Third World reactions to elections are second-rate
In 2009, when Barack Obama was inaugurated, my husband and I were visiting a family friend in Guadalajara, Mexico. We gathered in his living room to watch the ceremonies on television.
Our host, originally from Peru, commented that Americans were fortunate to have a political process in which one party peacefully turned governance over to a rival party. He noted that in many countries, a change like that would be greeted with demonstrations, perhaps riots, and even retribution against the losing candidate. He admired the way the United States handles its elections and the aftermaths.
Not so fast.
Our scorecard this time hasn’t been very good. Pre-election, Donald Trump announced that if elected he’d send Hillary Clinton to jail; post-election, he seems to be rethinking his threat. Pre-election, he insisted the whole process was rigged; post-election, he obviously thinks the whole process went just fine.
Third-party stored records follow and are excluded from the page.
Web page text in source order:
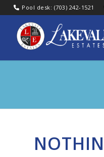
Pool desk: (703) 242-1521
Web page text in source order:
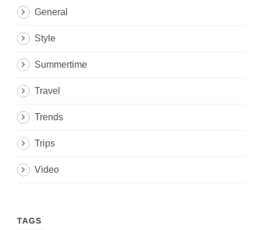
General
Style
Summertime
Travel
Trends
Trips
Video
TAGS
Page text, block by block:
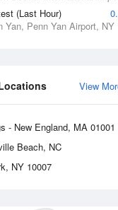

The demonstrations — some turning into riots (Portland) — carry a strong whiff of Third World-ism. In places without strong democratic experience, it’s almost expected that losers will take to the streets to overturn decisions they don’t like.
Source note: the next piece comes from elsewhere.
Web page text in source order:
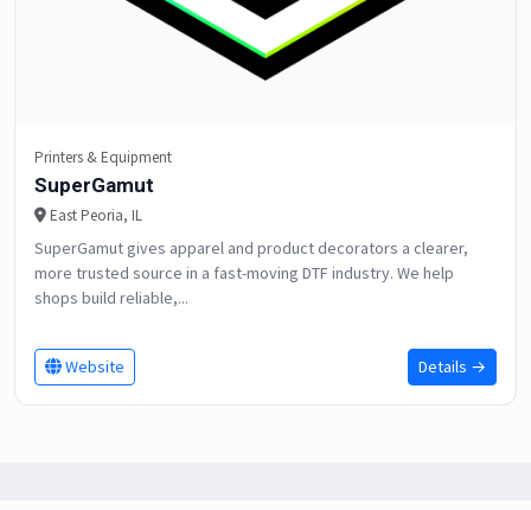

How bad is this? Well, Turkey is warning its citizens against travel to the U.S., given the dangerous conditions here. That’s from a country that recently foiled a coup.
What do our homegrown demonstrators expect? That Trump will acknowledge their anger and step aside? That Hillary Clinton will forget her gracious concession and lead a takeover? That we might, at long last, abandon the Electoral College for something that actually makes sense?
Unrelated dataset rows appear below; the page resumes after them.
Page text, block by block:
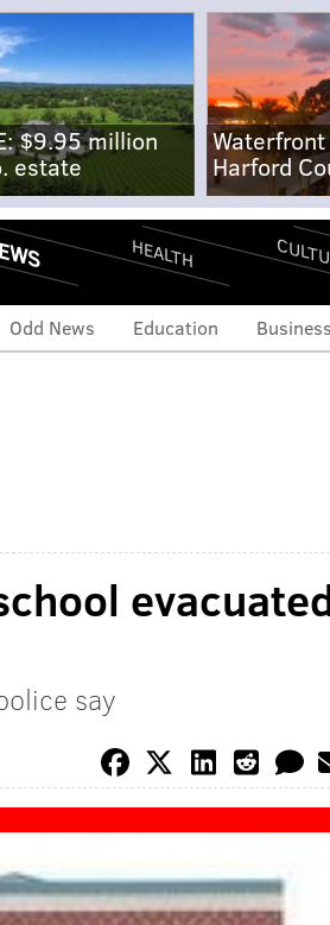
$9.95 million
estate
Harford
HEALTH
Odd News Education Business
say
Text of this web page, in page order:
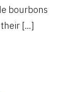
bourbons
their […]
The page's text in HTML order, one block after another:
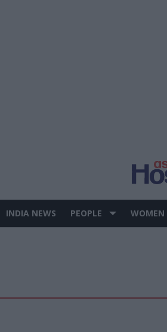
INDIA NEWS PEOPLE WOMEN

That last idea is a good one. Almost every other election at almost every level — from the fourth-grade classroom to membership in the U.S. Senate — is decided by a simple majority, and yet the presidential election follows an arcane process that at its worst might give one candidate the most votes and give the other the presidency. Oh, wait — that’s already happened.
During a little Facebook dust-up about the electoral process, one woman asserted that using the popular vote would mean Idaho would get no attention whatsoever in presidential campaigns. How will that be different? In Idaho we’re lucky if a candidate even drops by on his or her way to somewhere else.
The bad news for Trump is that more than half of all voters wanted someone else for president. Worse, there’s a deep fear among immigrants, minorities, women and others who heard and believed Trump’s mean-spirited statements.
Worst, we are bitterly divided and either can’t or won’t figure out how to breach that gap. As the Rev. Andrew Kukla, pastor at Boise’s First Presbyterian Church, put it: “Neither side is very good at assessing the other or even understanding its own motivations. Yet we are still called to be in community.”
Our ability to reconstruct our national community depends on a lot of things: how Trump builds his presidency, whether Congress can end its partisan haggling and get both sides of the aisle working together, and whether we can consign the ugly 2016 presidential campaign to the past and focus instead on what’s best for the future.
If not, we might as well start watching how Third World countries handle their problems, because we’re going to be walking down that road ourselves.
Lindy High, of Boise, is a retired Idaho state employee who worked for elected officials of both parties.